Task goal »
Which lines of the entries below hold the word "open"? Report each of them.

Data entries:

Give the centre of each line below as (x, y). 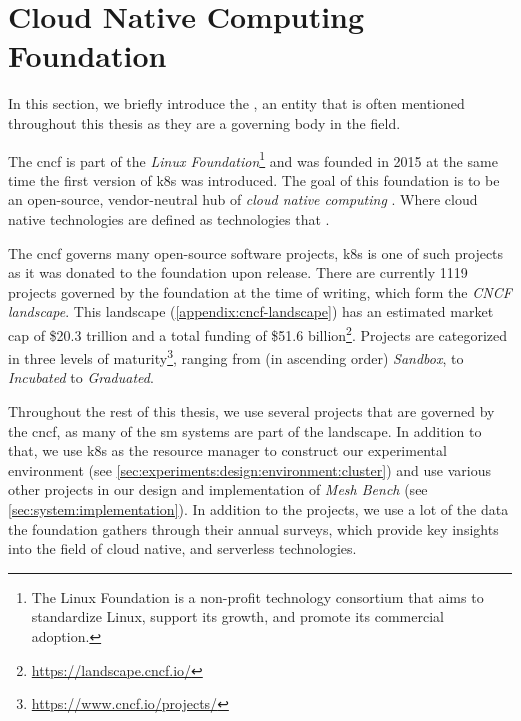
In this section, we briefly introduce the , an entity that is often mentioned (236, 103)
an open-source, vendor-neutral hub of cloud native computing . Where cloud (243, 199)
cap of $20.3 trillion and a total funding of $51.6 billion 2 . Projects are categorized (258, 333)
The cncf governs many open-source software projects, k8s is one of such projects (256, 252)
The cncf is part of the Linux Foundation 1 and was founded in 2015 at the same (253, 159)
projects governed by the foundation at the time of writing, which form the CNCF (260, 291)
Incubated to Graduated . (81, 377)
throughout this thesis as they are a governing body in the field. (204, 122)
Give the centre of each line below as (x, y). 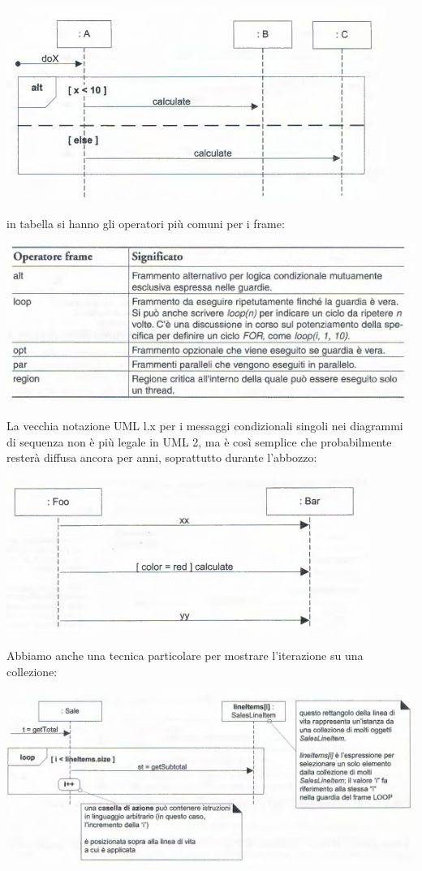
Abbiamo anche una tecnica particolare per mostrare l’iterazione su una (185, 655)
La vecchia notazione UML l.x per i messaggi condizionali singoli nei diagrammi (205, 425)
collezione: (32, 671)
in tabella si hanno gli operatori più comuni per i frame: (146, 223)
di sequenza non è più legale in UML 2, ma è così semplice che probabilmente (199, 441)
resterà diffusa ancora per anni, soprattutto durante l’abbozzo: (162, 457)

--

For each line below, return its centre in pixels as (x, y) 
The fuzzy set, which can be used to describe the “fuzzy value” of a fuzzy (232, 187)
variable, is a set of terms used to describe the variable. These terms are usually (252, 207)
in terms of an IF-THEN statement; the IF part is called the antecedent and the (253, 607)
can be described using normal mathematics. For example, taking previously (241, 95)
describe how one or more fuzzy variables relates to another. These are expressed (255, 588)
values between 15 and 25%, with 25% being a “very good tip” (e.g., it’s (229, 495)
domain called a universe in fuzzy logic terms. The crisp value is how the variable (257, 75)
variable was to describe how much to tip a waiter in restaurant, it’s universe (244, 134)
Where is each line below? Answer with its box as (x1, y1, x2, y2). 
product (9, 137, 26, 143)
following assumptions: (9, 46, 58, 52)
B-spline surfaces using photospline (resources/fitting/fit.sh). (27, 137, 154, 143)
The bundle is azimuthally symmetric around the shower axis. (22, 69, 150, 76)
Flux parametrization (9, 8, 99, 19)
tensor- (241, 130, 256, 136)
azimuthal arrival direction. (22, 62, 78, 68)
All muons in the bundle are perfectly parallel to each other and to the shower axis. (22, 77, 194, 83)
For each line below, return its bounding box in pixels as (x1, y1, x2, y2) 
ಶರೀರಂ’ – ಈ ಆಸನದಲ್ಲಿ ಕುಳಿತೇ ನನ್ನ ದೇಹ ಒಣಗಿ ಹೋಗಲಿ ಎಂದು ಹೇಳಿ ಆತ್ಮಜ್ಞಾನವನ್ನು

Written response »
an open-source, vendor-neutral hub of cloud native computing . Where cloud (243, 199)
The cncf governs many open-source software projects, k8s is one of such projects (256, 252)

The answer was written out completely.